(Beginning of THE INPUT)

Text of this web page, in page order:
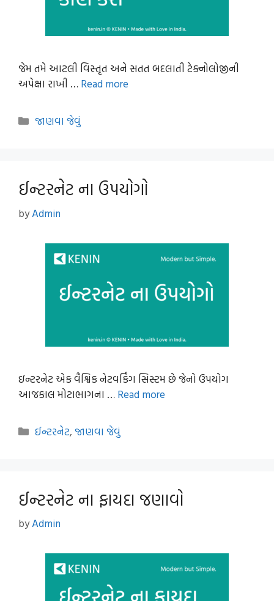
જેમ તમે આટલી વિસ્તૃત અને સતત બદલાતી ટેક્નોલોજીની
અપેક્ષા રાખી … Read more
Categories
જાણવા જેવું
ઈન્ટરનેટ ના ઉપયોગો
byAdmin
ઇન્ટરનેટ એક વૈશ્વિક નેટવર્કિંગ સિસ્ટમ છે જેનો ઉપયોગ
આજકાલ મોટાભાગના … Read more
Categories
ઈન્ટરનેટ,જાણવા જેવું
ઈન્ટરનેટ ના ફાયદા જણાવો
byAdmin
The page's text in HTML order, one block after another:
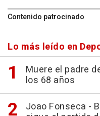
Contenido patrocinado
Lo más leído en
Muere el padre
los 68 años
Joao Fonseca -
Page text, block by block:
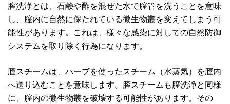
膣洗浄とは、石鹸や酢を混ぜた水で膣管を洗うことを意味
し、膣内に自然に保たれている微生物叢を変えてしまう可
能性があります。これは、様々な感染に対しての自然防御
システムを取り除く行為になります。
膣スチームは、ハーブを使ったスチーム（水蒸気）を膣内
へ送り込むことを意味します。膣スチームも膣洗浄と同様
に、膣内の微生物叢を破壊する可能性があります。その
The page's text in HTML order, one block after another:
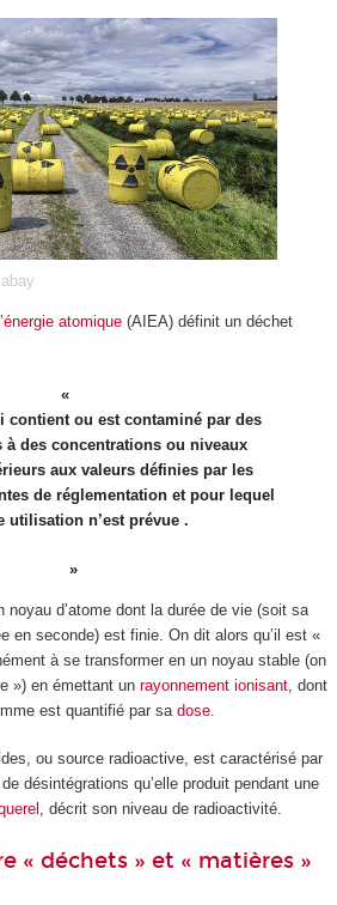
atomique(AIEA) définit un déchet
contient ou est contaminé par des
à des concentrations ou niveaux
aux valeurs définies par les
de réglementation et pour lequel
utilisation n’est prévue .
noyau d’atome dont la durée de vie (soit sa
en seconde) est finie. On dit alors qu’il est «
à se transformer en un noyau stable (on
») en émettant un rayonnement ionisant, dont
est quantifié par sa dose.
ou source radioactive, est caractérisé par
désintégrations qu’elle produit pendant une
, décrit son niveau de radioactivité.
« déchets » et « matières »
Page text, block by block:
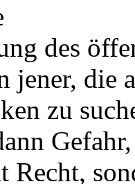
des
jener, die
zu
Recht,
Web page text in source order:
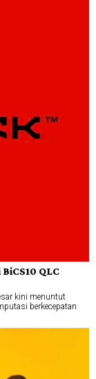
QLC
kini menuntut
berkecepatan
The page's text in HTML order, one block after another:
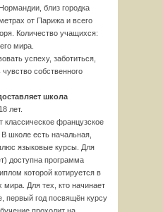
близ городка
от Парижа и всего
Количество учащихся:
мира.
успеху, заботиться,
собственного
школа
лет.
классическое французское
школе есть начальная,
языковые курсы. Для
доступна программа
которой котируется в
Для тех, кто начинает
первый год посвящён курсу
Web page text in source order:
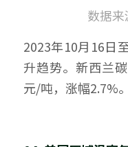
数据
2023年10月16日
升趋势。新西兰
元/吨，涨幅2.7%。
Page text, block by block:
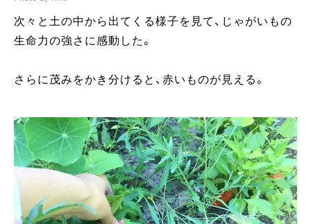
次々と土の中から出てくる様子を見て、じゃがいもの
生命力の強さに感動した。
さらに茂みをかき分けると、赤いものが見える。
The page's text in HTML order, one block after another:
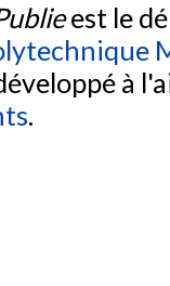
est le
à
.
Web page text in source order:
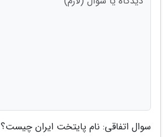
سوال اتفاقی: نام پایتخت ایران چیست؟
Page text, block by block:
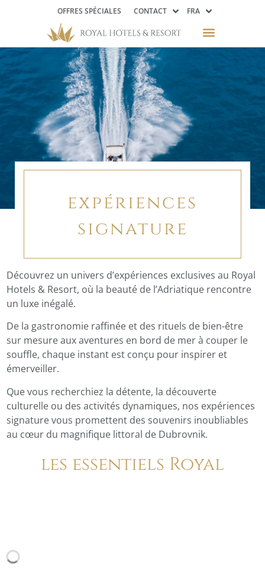
OFFRES SPÉCIALES CONTACT FRA
expériences
signature
Découvrez un univers d’expériences exclusives au Royal
Hotels & Resort, où la beauté de l’Adriatique rencontre
un luxe inégalé.
De la gastronomie raffinée et des rituels de bien-être
sur mesure aux aventures en bord de mer à couper le
souffle, chaque instant est conçu pour inspirer et
émerveiller.
Que vous recherchiez la détente, la découverte
culturelle ou des activités dynamiques, nos expériences
signature vous promettent des souvenirs inoubliables
au cœur du magnifique littoral de Dubrovnik.
les essentiels Royal
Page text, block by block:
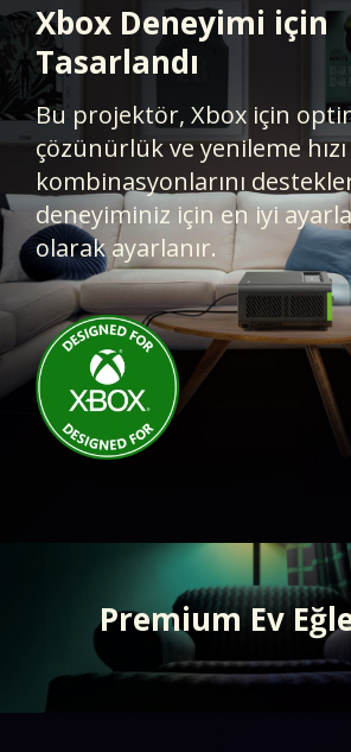
Xbox Deneyimi için
Tasarlandı​
Bu projektör, Xbox için
çözünürlük ve yenileme hızı
kombinasyonlarını
deneyiminiz için en iyi
olarak ayarlanır.
Premium Ev

(End of THE INPUT)

• **WHAT THIS TASK INVOLVES**:
Transcribe the listing above exactly, leaving every picture out.

• **WRITTEN ANSWER**:
Text of this web page, in page order:
જેમ તમે આટલી વિસ્તૃત અને સતત બદલાતી ટેક્નોલોજીની
અપેક્ષા રાખી … Read more
Categories
જાણવા જેવું
ઈન્ટરનેટ ના ઉપયોગો
byAdmin
ઇન્ટરનેટ એક વૈશ્વિક નેટવર્કિંગ સિસ્ટમ છે જેનો ઉપયોગ
આજકાલ મોટાભાગના … Read more
Categories
ઈન્ટરનેટ,જાણવા જેવું
ઈન્ટરનેટ ના ફાયદા જણાવો
byAdmin
The page's text in HTML order, one block after another:
Contenido patrocinado
Lo más leído en
Muere el padre
los 68 años
Joao Fonseca -
Page text, block by block:
膣洗浄とは、石鹸や酢を混ぜた水で膣管を洗うことを意味
し、膣内に自然に保たれている微生物叢を変えてしまう可
能性があります。これは、様々な感染に対しての自然防御
システムを取り除く行為になります。
膣スチームは、ハーブを使ったスチーム（水蒸気）を膣内
へ送り込むことを意味します。膣スチームも膣洗浄と同様
に、膣内の微生物叢を破壊する可能性があります。その
The page's text in HTML order, one block after another:
atomique(AIEA) définit un déchet
contient ou est contaminé par des
à des concentrations ou niveaux
aux valeurs définies par les
de réglementation et pour lequel
utilisation n’est prévue .
noyau d’atome dont la durée de vie (soit sa
en seconde) est finie. On dit alors qu’il est «
à se transformer en un noyau stable (on
») en émettant un rayonnement ionisant, dont
est quantifié par sa dose.
ou source radioactive, est caractérisé par
désintégrations qu’elle produit pendant une
, décrit son niveau de radioactivité.
« déchets » et « matières »
Page text, block by block:
des
jener, die
zu
Recht,
Web page text in source order:
QLC
kini menuntut
berkecepatan
The page's text in HTML order, one block after another:
близ городка
от Парижа и всего
Количество учащихся:
мира.
успеху, заботиться,
собственного
школа
лет.
классическое французское
школе есть начальная,
языковые курсы. Для
доступна программа
которой котируется в
Для тех, кто начинает
первый год посвящён курсу
Web page text in source order:
数据
2023年10月16日
升趋势。新西兰
元/吨，涨幅2.7%。
Page text, block by block:
次々と土の中から出てくる様子を見て、じゃがいもの
生命力の強さに感動した。
さらに茂みをかき分けると、赤いものが見える。
The page's text in HTML order, one block after another:
est le
à
.
Web page text in source order:
سوال اتفاقی: نام پایتخت ایران چیست؟
Page text, block by block:
OFFRES SPÉCIALES CONTACT FRA
expériences
signature
Découvrez un univers d’expériences exclusives au Royal
Hotels & Resort, où la beauté de l’Adriatique rencontre
un luxe inégalé.
De la gastronomie raffinée et des rituels de bien-être
sur mesure aux aventures en bord de mer à couper le
souffle, chaque instant est conçu pour inspirer et
émerveiller.
Que vous recherchiez la détente, la découverte
culturelle ou des activités dynamiques, nos expériences
signature vous promettent des souvenirs inoubliables
au cœur du magnifique littoral de Dubrovnik.
les essentiels Royal
Page text, block by block:
Xbox Deneyimi için
Tasarlandı​
Bu projektör, Xbox için
çözünürlük ve yenileme hızı
kombinasyonlarını
deneyiminiz için en iyi
olarak ayarlanır.
Premium Ev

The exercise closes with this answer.